As nations around the world evaluate new technologies and regulations to continue ODS reduction and further mitigate damage to the ozone layer, they face several challenges. One is the illegal trade of restricted ODSs, which may increase as phaseout deadlines approach. Another is the remaining supply of ODSs in equipment and products, which, if not destroyed, likely will be emitted over the next few decades and partially counteract the progress that has been made thus far.


The Montreal Protocol is widely regarded as a model for addressing global environmental issues. Progress over the last 20 years has been rapid, with actions leading to significant reductions in the risk of ozone depletion. This has created an opportunity for the HVACR industry to introduce safe, efficient, cost-effective refrigerants with zero ozone-depletion potential. Still, it is premature to assume that all of the protocol's objectives have been met.

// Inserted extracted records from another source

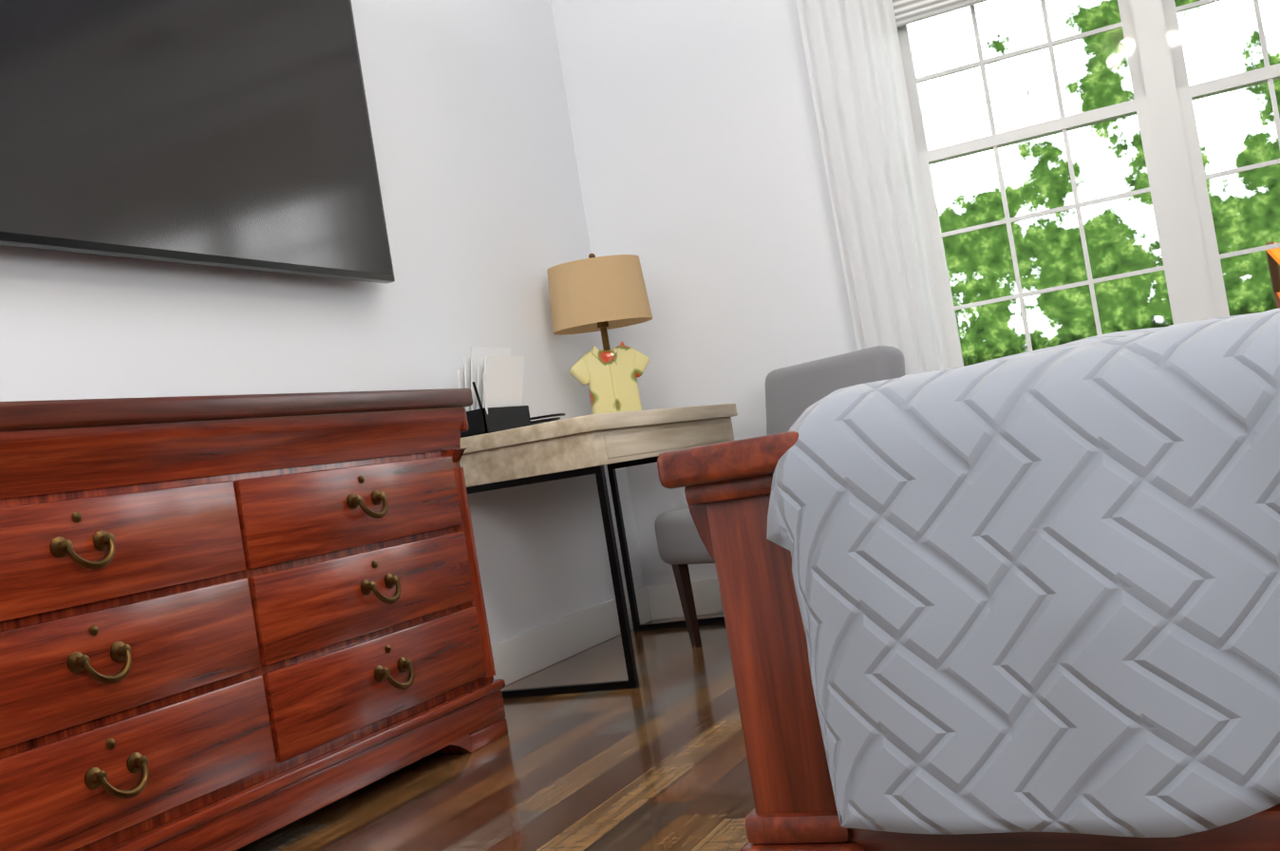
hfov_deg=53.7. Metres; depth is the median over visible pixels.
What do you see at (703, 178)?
wall
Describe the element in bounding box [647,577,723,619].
baseboard
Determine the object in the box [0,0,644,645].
wall
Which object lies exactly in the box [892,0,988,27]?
window blind
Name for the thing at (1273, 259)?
playset
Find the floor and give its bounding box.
[235,612,754,850]
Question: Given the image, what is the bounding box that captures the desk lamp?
[546,253,652,414]
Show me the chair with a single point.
(793, 393)
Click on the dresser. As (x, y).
(232, 622)
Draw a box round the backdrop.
[907,0,1279,366]
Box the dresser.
[0,388,508,850]
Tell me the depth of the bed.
1.09 m
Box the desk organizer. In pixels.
[457,346,565,437]
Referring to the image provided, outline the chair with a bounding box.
[655,345,905,647]
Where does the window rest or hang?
in the wall at (703, 178)
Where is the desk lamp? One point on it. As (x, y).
(592, 293)
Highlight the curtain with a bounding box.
[795,0,951,375]
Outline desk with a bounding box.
[459,402,737,698]
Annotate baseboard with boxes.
[491,585,655,685]
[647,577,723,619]
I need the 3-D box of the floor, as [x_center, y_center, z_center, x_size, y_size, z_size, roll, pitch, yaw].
[0.767,0.595,1.567,4.350,0.120,5.600,-10,-2,25]
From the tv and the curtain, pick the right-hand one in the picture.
the curtain
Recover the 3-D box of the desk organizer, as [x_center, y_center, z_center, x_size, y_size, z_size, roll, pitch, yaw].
[-0.401,-0.105,3.819,0.163,0.256,0.496,-10,-2,25]
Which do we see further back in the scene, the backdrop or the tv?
the backdrop
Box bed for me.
[657,308,1279,850]
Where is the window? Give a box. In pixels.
[896,0,1279,368]
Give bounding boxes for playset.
[1265,241,1279,308]
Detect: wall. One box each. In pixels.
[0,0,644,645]
[550,0,857,585]
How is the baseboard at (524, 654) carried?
attached to the wall at (477, 165)
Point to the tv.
(235, 134)
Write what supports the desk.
on the floor
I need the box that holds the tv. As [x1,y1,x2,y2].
[0,0,395,283]

While existing phaseout requirements have reduced ODSs, many in government and industry believe more must be done to ensure recovery of the ozone layer. Building owners and managers should work with HVACR contractors on the phaseout of HCFCs. Also, they should anticipate more aggressive stepdown schedules as countries seek to increase momentum and promote a more rapid transition to non-ODSs. The implementation of new or revised regulations will help ensure that the goals of the Montreal Protocol are met and that the ozone layer is protected for future generations.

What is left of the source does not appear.